The Game was another obvious one. I thought I had no interesting pictures that day. The heron was washing, and the gulls were watching. It wasn't until I got home that I understood what the gulls were REALLY up to. They were sneaky about it, but it was pretty clear when I looked at the pictures.

So, there you have it. All the stories in one post. I don't know if I'll have time to get to the big river again before classes start, and whether there will be more stories or not. I'm sure they are happening, but I might not be able to find time to record what is happening.

But I'll do my best.

Addendum: Q.E.D. has now been added.
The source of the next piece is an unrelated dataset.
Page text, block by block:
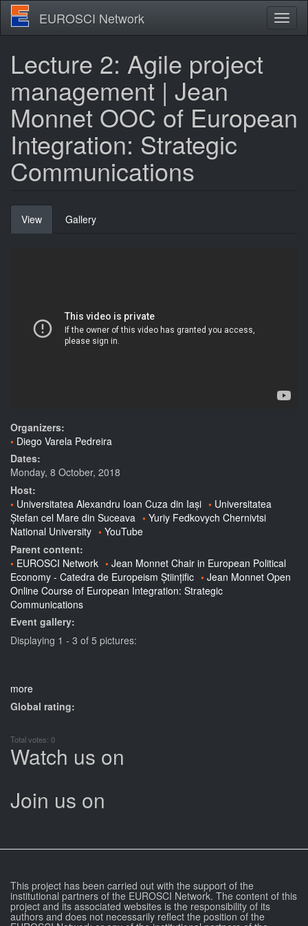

This was a last desperate attempt to pretend classes weren't starting in under a week.

Addendum 2: Conversion, Motherhood and Manners have been added.

6 comments:

Anonymous said...

I read them over again, and they're still as great! =)

btw, the last one, 'The Game', is incorrectly linked to 'The Diving Lesson'. ;)

Bill C said...

Nicely done. And these commentaries enhance the posts; I like getting this kind of behind-the-camera look.

Now I know where to send people when recommending a visit here.
:-)

Badaunt said...

Fallensnow: THANK YOU. I've fixed it. I've also added in The Contest, which I'd somehow managed to miss entirely.

Bart Treuren said...

i like it when somebody shouts duck and everybody hits the floor, you hear a sniggered quack in the background :P

kenju said...

Thanks for putting all the links in the same post. I am sure to read them again and again; they always bring a smile.

Katy said...

I'm so excited every time I see one of your stories--they make me laugh out loud. Thank you!

Also, if you put them into a book and got it published, I would buy it. I think lots of other people would too.